Understanding how medications interact with vitamins
Technology, science and research are offering a personalization powerhouse at our fingertips, including products made specifically for us delivered to our doorsteps. We wear personal fitness trackers to track our steps, sleep and heart rates. Personal trainers design fitness routines made just for us. We understand that our family history, lifestyle choices and even genetics are predictive of our health needs and this information is integrated into our health care plans. But with all of this personalization, nutritional supplement options still deliver the same cookie-cutter solutions.
According to New Nutrition Business and its report “10 Key Trends in Food, Nutrition and Health 2017,” personalized nutrition is the next big nutrition movement, as people want individually tailored diets. When creating a personalized nutrition plan, it’s important to take into account holistic well-being; however, deciding what is truly right for you can be confusing.
“Personalized nutrition shouldn’t be taken lightly.

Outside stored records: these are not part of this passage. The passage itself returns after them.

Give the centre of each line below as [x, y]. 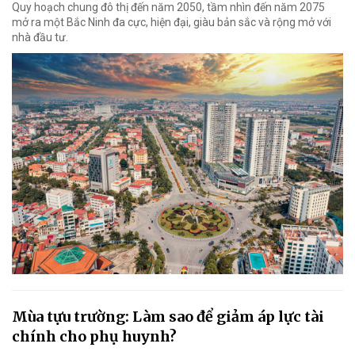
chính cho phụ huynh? [94, 336]
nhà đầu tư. [40, 38]
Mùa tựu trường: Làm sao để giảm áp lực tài [168, 316]
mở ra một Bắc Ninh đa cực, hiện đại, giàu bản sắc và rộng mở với [172, 23]
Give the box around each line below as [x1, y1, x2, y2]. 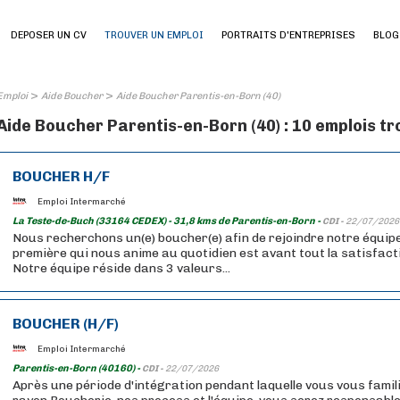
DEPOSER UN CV [11, 29, 87, 41]
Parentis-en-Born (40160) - [12, 362, 142, 374]
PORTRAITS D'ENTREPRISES [221, 29, 355, 41]
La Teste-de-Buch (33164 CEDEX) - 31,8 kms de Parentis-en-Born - [12, 215, 322, 227]
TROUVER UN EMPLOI [104, 29, 204, 41]
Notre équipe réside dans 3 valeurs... [12, 261, 230, 276]
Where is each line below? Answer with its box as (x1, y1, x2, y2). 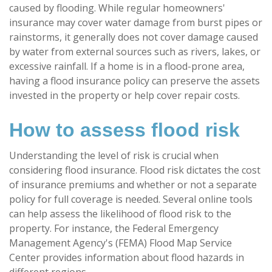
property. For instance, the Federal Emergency (9, 221, 219, 235)
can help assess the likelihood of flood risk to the (9, 206, 231, 220)
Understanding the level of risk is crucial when (9, 148, 219, 162)
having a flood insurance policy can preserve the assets (9, 73, 260, 87)
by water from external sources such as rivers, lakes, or (9, 44, 260, 58)
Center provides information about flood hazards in (9, 250, 244, 264)
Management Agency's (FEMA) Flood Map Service (9, 236, 232, 250)
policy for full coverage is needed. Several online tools (9, 192, 253, 206)

It’s not a catchy-named pack of vitamins or nutrition plans curated from a few questions about how you want to feel; it needs to include everything that makes you unique, down to the medications prescribed by your doctor,” said Dr. Michael Roizen, original chief wellness officer at the Cleveland Clinic, co-author of the new book “Age-Proof: Living Longer without Running Out of Money or Breaking a Hip” and Vitamin Packs science advisory board member. “Technology is creating amazing advances in personalized nutrition, but it’s only as good as the data it can collect and the information you are willing to share.”
Medication and nutrition interactions
Nearly 50 percent of the U.S. population is taking prescription medications, according to the Centers for Disease Control and Prevention, and 68 percent of Americans are taking dietary supplements, based on Council for Responsible Nutrition (CRN) estimates.
With several new personalized vitamin subscription services launching, it’s important to select one that takes into account your diet, physical fitness, sleep patterns, lifestyle habits and family health history as well as medication use. Some drugs can deplete nutrients while others add nutrients to the body. One subscription service, Vitamin Packs, delivers customized vitamins and nutritional supplements in daily packs based on what it learns during a free nutritional assessment. Its technology cross-examines more than 650 possible medication interactions and recommends only what an individual’s body needs.
Mixing meds and nutritional supplements
- Taking a statin? You will want to add Coenzyme Q10 (CoQ10) because the average blood concentration of CoQ10 in blood plasma decreases within 30 days by an average of 50 percent.
- Taking a medication for allergies or inflammation? Consider adding vitamin D and calcium. These types of medications may reduce calcium absorption, which can lead to unnecessary bone loss. Supplementing with vitamin D and calcium together may support bone health and calcium absorption.
- Taking a blood pressure medication? You should know that taking an iron supplement two hours before or after taking this type of medication can decrease its absorption rate.
- Taking a synthetic thyroid hormone? Look at your supplement facts to be sure you’re avoiding soy, iron and calcium. Soy, iron and calcium, if taken within four hours of a synthetic thyroid hormone, may reduce the absorption rate.
Personalized nutrition should be focused on the whole person. Be sure to consult your health care practitioner before starting any dietary supplement regimen.